Required action: The line count for "reach" is all that is needed: say how many lines in the listing below contain it.

Listed entries:
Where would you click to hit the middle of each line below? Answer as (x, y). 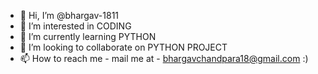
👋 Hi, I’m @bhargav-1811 (69, 15)
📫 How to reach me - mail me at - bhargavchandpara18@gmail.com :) (164, 58)
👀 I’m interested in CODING (75, 26)
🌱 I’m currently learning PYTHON (88, 36)
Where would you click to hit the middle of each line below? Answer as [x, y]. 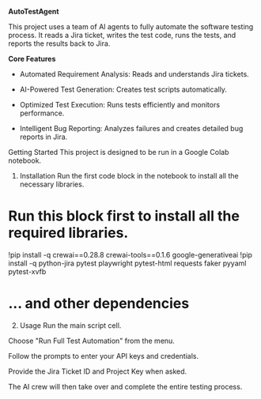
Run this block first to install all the [124, 216]
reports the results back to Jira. [59, 43]
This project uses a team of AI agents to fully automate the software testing [131, 26]
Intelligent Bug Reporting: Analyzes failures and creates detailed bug [131, 128]
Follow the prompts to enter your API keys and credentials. [104, 356]
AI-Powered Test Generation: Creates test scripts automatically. [123, 89]
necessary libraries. [52, 184]
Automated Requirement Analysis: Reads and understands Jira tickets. [134, 74]
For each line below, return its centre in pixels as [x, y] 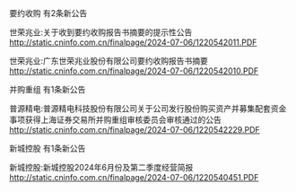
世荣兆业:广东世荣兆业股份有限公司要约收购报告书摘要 [109, 61]
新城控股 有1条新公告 [48, 148]
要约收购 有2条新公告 [48, 13]
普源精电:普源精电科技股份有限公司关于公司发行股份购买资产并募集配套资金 [148, 109]
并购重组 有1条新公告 [48, 89]
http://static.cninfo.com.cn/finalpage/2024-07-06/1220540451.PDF [134, 177]
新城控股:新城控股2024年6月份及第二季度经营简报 [101, 167]
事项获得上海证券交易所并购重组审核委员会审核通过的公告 [115, 120]
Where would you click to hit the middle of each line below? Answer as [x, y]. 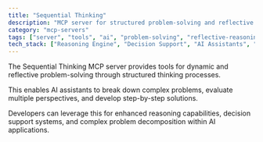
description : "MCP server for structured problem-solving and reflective [131, 23]
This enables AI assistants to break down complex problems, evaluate [121, 90]
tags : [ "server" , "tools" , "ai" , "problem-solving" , [96, 37]
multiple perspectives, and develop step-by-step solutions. [103, 98]
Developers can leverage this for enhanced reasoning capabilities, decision [130, 113]
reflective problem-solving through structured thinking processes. [115, 75]
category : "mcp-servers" [49, 30]
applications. [29, 130]
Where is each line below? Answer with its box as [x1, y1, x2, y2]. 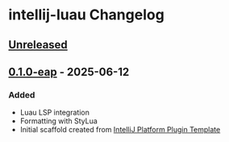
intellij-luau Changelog [8, 6, 165, 24]
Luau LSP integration [19, 107, 90, 118]
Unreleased [8, 38, 69, 52]
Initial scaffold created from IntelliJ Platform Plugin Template [19, 125, 221, 135]
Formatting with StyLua [19, 116, 98, 126]
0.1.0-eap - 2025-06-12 [8, 65, 130, 78]
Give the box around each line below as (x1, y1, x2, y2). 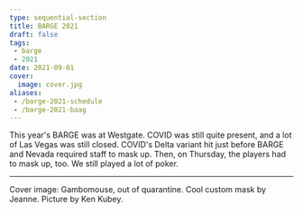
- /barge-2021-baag (13, 105, 87, 114)
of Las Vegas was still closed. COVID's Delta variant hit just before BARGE (9, 139, 284, 150)
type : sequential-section (9, 13, 106, 22)
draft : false (9, 30, 59, 39)
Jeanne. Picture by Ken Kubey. (9, 194, 124, 205)
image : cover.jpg (17, 80, 83, 89)
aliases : (9, 88, 42, 97)
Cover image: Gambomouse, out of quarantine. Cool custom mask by (9, 184, 267, 195)
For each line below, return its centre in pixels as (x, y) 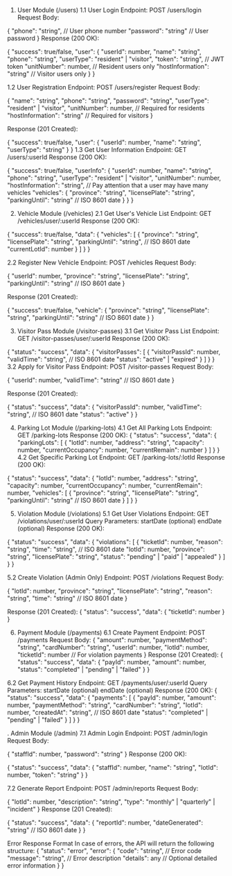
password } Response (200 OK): (53, 38)
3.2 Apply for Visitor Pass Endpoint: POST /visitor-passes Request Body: (110, 367)
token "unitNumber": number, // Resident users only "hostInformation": (108, 66)
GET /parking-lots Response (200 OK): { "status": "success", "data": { (117, 435)
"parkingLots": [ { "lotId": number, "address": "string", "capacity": (110, 443)
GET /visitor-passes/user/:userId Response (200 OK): (93, 338)
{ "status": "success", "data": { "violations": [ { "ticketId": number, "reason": (115, 542)
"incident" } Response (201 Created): (60, 809)
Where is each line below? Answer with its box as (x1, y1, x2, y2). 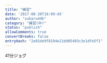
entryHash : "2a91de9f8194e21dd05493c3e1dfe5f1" (5, 39, 103, 44)
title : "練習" (5, 7, 32, 12)
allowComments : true (5, 30, 47, 34)
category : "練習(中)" (5, 20, 46, 26)
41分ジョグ (5, 52, 27, 58)
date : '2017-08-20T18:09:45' (5, 12, 64, 16)
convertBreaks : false (5, 34, 49, 39)
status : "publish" (5, 25, 42, 30)
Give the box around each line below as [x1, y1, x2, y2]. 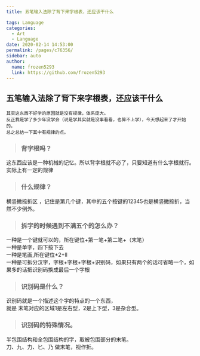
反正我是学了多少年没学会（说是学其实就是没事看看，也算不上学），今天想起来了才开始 [6, 117, 186, 123]
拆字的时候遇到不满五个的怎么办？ [20, 222, 119, 230]
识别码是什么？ [20, 283, 64, 290]
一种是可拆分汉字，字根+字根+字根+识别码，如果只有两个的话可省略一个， [6, 259, 189, 266]
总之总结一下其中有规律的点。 [6, 130, 69, 136]
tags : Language [6, 19, 44, 26]
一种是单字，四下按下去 [6, 244, 64, 251]
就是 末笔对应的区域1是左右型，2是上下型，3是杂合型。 [6, 305, 142, 312]
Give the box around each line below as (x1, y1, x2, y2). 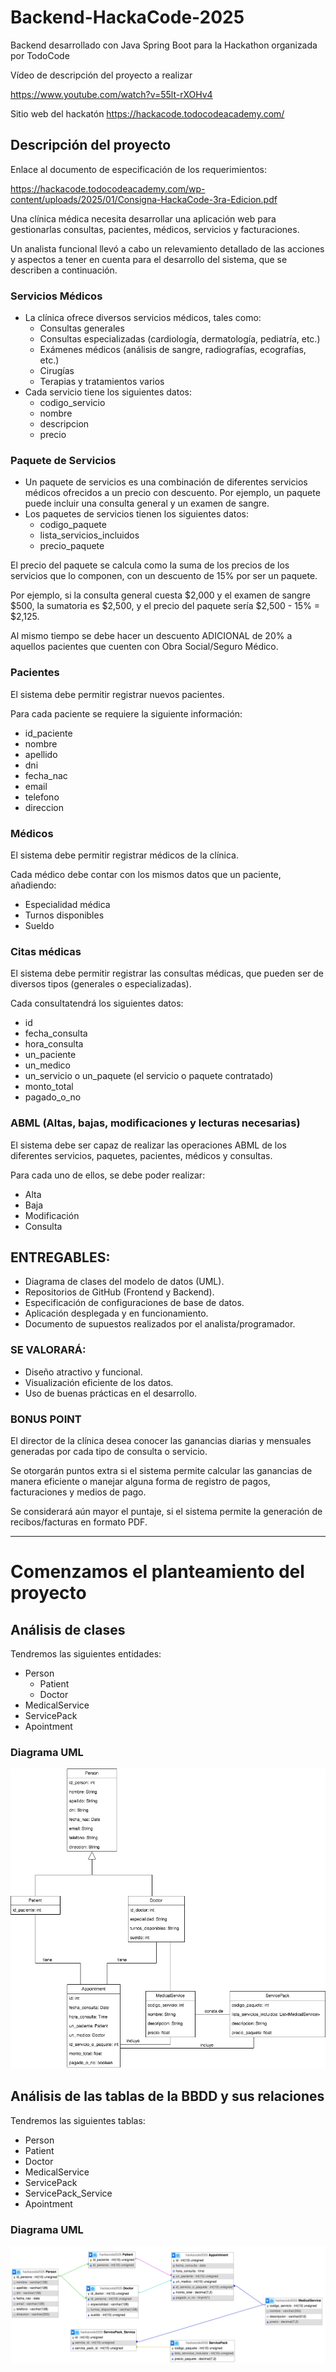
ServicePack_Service (24, 2187, 113, 2199)
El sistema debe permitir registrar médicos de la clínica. (10, 849, 239, 861)
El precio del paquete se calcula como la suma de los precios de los (10, 559, 290, 571)
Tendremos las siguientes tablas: (10, 2114, 146, 2126)
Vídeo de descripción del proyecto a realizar (10, 69, 193, 81)
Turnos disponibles (24, 909, 105, 921)
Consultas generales (39, 322, 125, 335)
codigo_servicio (39, 397, 106, 409)
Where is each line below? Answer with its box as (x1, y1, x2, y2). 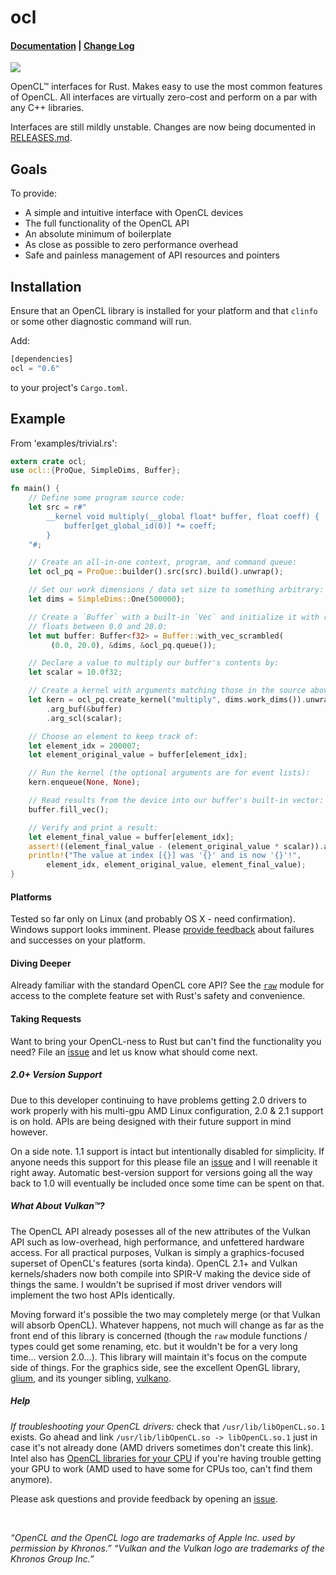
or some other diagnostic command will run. (10, 316, 192, 328)
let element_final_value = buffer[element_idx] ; (28, 832, 235, 842)
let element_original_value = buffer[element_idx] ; (28, 750, 248, 760)
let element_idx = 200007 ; (28, 741, 141, 751)
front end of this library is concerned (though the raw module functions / (10, 1329, 308, 1341)
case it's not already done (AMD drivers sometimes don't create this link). (10, 1441, 314, 1453)
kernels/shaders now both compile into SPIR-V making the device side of (10, 1267, 312, 1280)
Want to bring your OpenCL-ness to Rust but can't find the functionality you (10, 1035, 322, 1047)
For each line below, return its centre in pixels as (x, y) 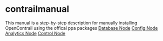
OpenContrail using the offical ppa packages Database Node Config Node (81, 28)
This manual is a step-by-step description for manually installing (71, 23)
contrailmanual (37, 9)
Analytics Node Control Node (35, 33)
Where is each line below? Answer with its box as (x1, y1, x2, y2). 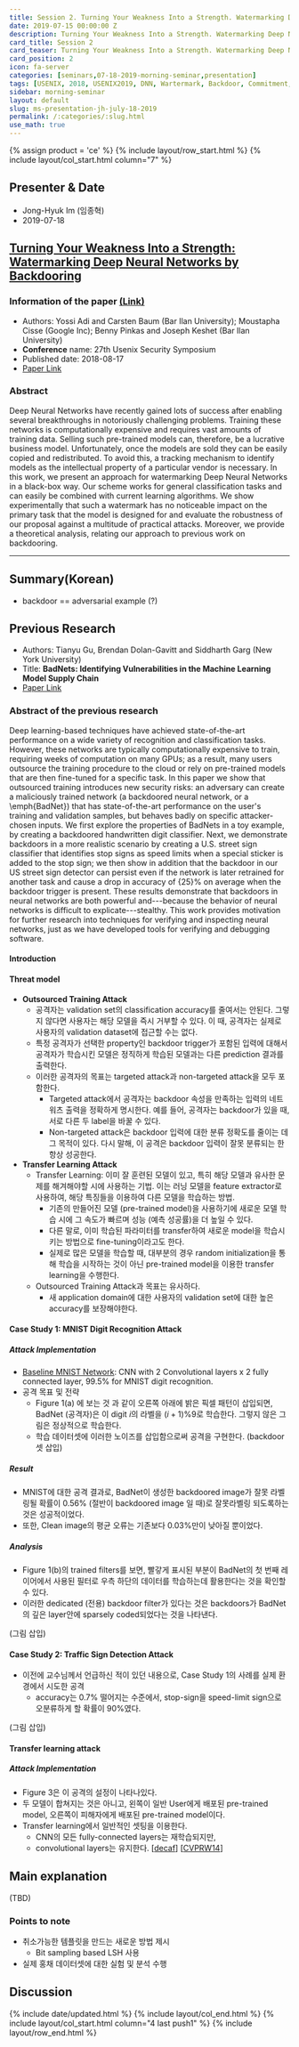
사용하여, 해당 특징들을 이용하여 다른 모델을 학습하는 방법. (35, 1192, 236, 1202)
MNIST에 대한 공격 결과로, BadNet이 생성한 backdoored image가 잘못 (21, 1487, 269, 1498)
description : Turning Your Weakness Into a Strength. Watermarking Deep (9, 29, 285, 38)
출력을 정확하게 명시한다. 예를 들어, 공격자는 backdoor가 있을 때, (65, 1104, 290, 1115)
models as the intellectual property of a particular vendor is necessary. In (9, 462, 278, 473)
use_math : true (9, 121, 66, 130)
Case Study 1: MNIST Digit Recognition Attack (9, 1323, 182, 1335)
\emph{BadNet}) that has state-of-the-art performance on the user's (9, 800, 262, 811)
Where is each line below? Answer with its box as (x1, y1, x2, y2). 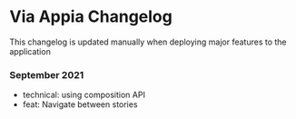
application (9, 45, 52, 56)
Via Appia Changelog (9, 6, 173, 27)
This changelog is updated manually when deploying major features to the (9, 36, 288, 47)
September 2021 (9, 68, 84, 81)
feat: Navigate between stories (22, 99, 138, 110)
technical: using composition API (22, 89, 145, 101)
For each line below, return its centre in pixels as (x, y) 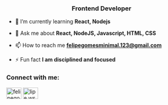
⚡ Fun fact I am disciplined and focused (65, 60)
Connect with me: (33, 78)
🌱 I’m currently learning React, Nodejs (63, 22)
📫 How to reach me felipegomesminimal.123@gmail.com (88, 45)
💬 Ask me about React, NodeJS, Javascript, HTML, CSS (86, 33)
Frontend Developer (102, 8)
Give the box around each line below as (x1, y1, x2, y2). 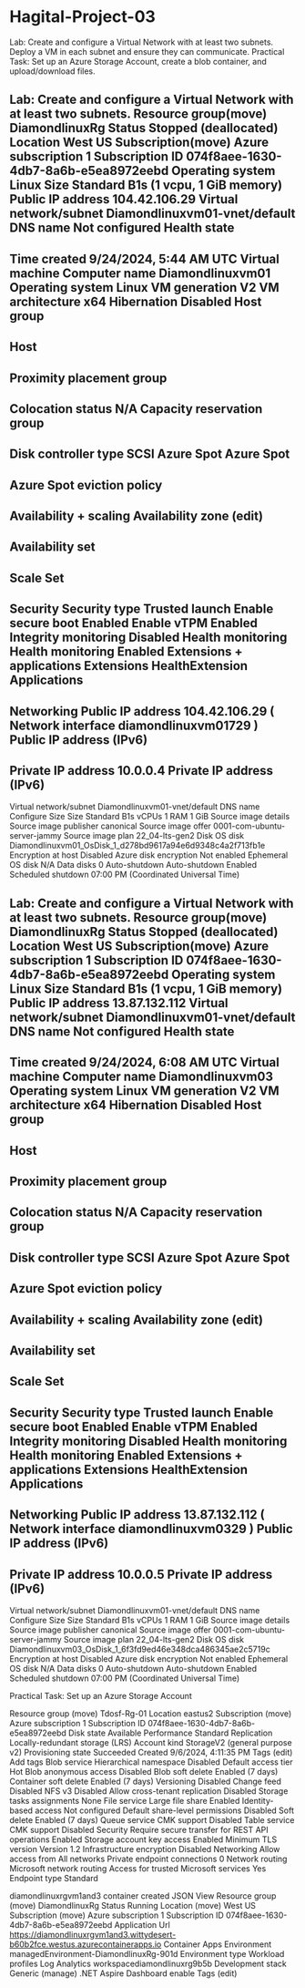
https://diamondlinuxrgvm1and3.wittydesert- (9, 1929, 177, 1940)
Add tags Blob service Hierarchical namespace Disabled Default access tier (9, 1756, 293, 1767)
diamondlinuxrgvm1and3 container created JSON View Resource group (9, 1890, 277, 1901)
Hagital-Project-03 (9, 6, 157, 27)
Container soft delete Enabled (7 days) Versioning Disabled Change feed (9, 1776, 282, 1787)
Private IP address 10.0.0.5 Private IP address (9, 1566, 273, 1582)
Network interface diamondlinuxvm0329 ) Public (9, 1521, 293, 1537)
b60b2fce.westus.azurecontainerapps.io (9, 1939, 162, 1950)
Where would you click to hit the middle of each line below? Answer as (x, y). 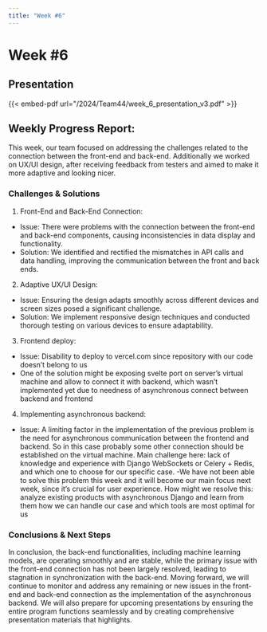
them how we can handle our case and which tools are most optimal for (137, 505)
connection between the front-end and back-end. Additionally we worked (129, 156)
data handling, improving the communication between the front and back (139, 261)
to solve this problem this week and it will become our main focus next (135, 480)
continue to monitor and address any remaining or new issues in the (120, 586)
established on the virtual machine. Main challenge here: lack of (125, 454)
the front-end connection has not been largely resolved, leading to (118, 569)
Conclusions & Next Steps (60, 535)
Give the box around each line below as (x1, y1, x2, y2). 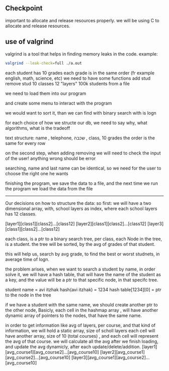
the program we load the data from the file (5, 185, 93, 191)
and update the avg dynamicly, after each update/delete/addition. (5, 343, 141, 350)
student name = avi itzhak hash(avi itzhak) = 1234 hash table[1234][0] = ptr (5, 286, 162, 292)
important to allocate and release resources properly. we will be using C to (5, 17, 159, 23)
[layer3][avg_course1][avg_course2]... (71, 354, 150, 360)
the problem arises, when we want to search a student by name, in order (5, 266, 156, 272)
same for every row (5, 140, 46, 146)
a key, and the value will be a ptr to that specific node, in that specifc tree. (5, 277, 158, 283)
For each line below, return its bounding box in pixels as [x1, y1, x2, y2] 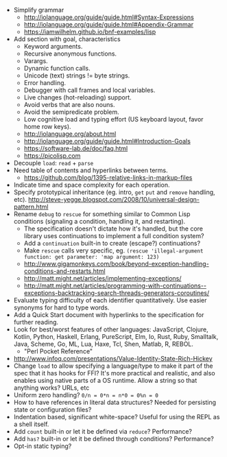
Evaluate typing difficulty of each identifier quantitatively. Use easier [13, 296, 207, 304]
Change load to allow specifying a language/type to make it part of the [13, 362, 214, 370]
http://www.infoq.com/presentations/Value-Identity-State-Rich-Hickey [13, 355, 213, 362]
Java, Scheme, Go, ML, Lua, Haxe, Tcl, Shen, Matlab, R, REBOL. [13, 340, 194, 348]
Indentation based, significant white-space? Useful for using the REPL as [13, 413, 220, 421]
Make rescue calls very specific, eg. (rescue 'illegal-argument [23, 246, 204, 255]
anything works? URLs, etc [13, 384, 90, 392]
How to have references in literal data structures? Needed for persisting [13, 398, 217, 406]
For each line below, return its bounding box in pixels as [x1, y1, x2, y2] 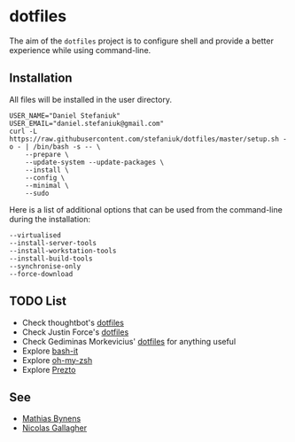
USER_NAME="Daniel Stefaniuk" [9, 111, 121, 120]
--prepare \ [25, 150, 69, 159]
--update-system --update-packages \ [25, 158, 165, 167]
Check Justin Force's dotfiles [21, 326, 129, 337]
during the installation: [9, 213, 91, 224]
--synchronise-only [9, 261, 82, 271]
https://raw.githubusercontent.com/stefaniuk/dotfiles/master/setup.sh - [9, 135, 288, 143]
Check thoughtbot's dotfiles [21, 317, 124, 328]
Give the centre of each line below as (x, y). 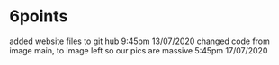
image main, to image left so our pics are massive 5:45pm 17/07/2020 (139, 50)
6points (39, 16)
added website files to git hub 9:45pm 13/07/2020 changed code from (139, 41)
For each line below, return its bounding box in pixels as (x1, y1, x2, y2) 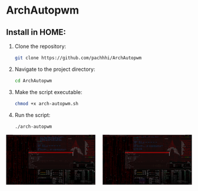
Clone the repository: (14, 43, 67, 50)
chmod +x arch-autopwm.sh (14, 101, 78, 106)
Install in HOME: (6, 27, 67, 37)
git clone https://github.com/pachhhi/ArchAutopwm (14, 55, 142, 61)
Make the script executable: (14, 88, 82, 95)
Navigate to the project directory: (14, 66, 95, 73)
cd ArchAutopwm (14, 77, 52, 83)
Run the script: (14, 111, 51, 118)
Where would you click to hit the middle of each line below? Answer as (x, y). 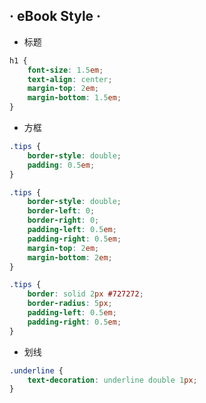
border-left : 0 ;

Task output: 2